After its Conference last Friday, the Court announced two new cert. grants, both of which Lyle covered for this blog.  In Salazar v. Ramah Navajo Chapter, the Court will consider whether the federal government must repay Indian tribes all of what they actually spend when they run a federal program in place of a government agency.  And in Florida v.
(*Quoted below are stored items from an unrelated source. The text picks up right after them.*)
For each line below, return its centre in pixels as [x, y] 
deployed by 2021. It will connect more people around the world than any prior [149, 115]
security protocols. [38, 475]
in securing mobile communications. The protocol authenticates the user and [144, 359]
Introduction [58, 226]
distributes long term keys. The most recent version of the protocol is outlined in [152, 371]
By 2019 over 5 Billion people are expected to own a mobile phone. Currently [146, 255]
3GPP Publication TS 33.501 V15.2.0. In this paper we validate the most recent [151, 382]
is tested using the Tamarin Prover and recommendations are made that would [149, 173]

Jardines, the Court will have an opportunity to clarify when police may use a drug-sniffing dog at the front door of a house.  The grant in Jardines drew coverage from Bloomberg News, the Los Angeles Times, the Washington Post, the Christian Science Monitor, BBC, Wired, the Hawaii News Daily, the Huffington Post, the Wall Street Journal Law Blog, and the Associated Press, Reuters; Kent Scheidegger of Crime & Consequences weighs in on the merits (as did Orin Kerr of the Volokh Conspiracy back in late December).
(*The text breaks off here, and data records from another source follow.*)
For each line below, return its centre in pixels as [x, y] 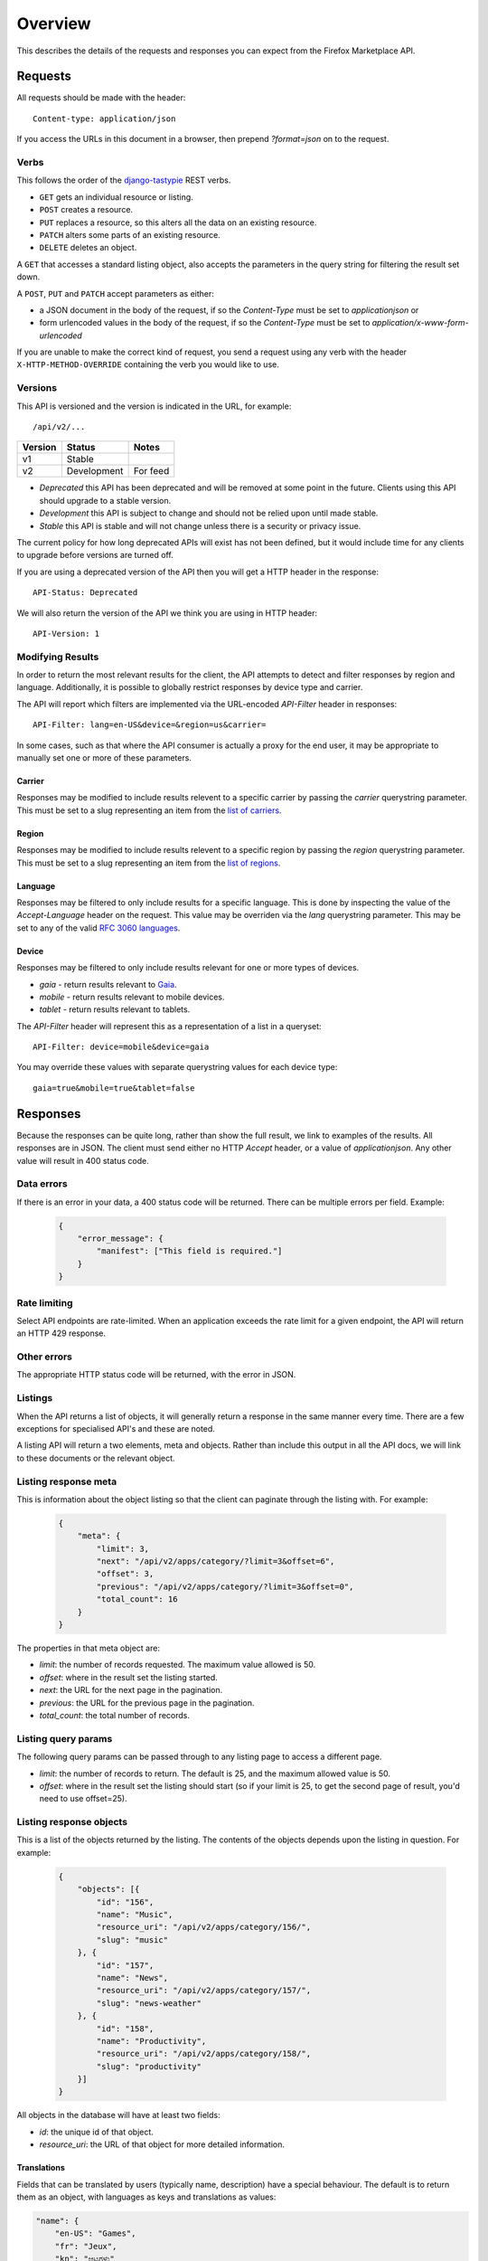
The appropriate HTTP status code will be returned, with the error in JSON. [156, 1375]
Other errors [44, 1357]
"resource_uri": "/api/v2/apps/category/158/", [204, 2054]
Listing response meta [67, 1481]
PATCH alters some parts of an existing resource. [130, 234]
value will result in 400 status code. [83, 1160]
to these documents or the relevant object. [96, 1458]
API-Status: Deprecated [85, 593]

As Lyle reports, Friday was an exciting day at the Court for another reason:  the federal government filed its opening merits brief in the health care litigation, defending the individual mandate, while twenty-six states and a business trade group filed their merits briefs arguing that the mandate cannot be severed from the rest of the Affordable Care Act.  Bloomberg News, the Washington Post, CNN, the National Journal, the Washington Times, ABC News, ACS Blog, the Huffington Post, the Associated Press, Reuters, the Constitutional Law Prof Blog, and Politico provide coverage of the filings.

Analysis of the health care briefs and the broader significance of the litigation quickly followed the filings.  At the Volokh Conspiracy, Orin Kerr opines that the U.S. brief “strikes me as significantly better than the briefs that DOJ was filing in the early mandate cases,” while the Wall Street Journal Law Blog notes that the U.S. brief “probably ranks in the top 10 [most important] of the last half century.”  Andrew Cohen of the Atlantic provides “5 quick takes” on the federal government’s brief.  At CATO@Liberty, Ilya Shapiro reports on an amicus brief filed by the CATO Institute, which contends that the mandate cannot be severed from Titles I and II of the Affordable Care Act.  At the Huffington Post, Al Sharpton argues that the Court’s health care and immigration cases will define “whether we are a cohesive country of laws or whether we are a divided states that would like to make up our own rules as we go along,” while Miles J. Zaremski argues that “health care as a right … in a kind of human rights or moralistic way” constitutes “the foundation from which any Supreme Court analysis should begin.”  The Kaiser Health News Blog and The Hill report on comments by administration officials on the federal government’s filing.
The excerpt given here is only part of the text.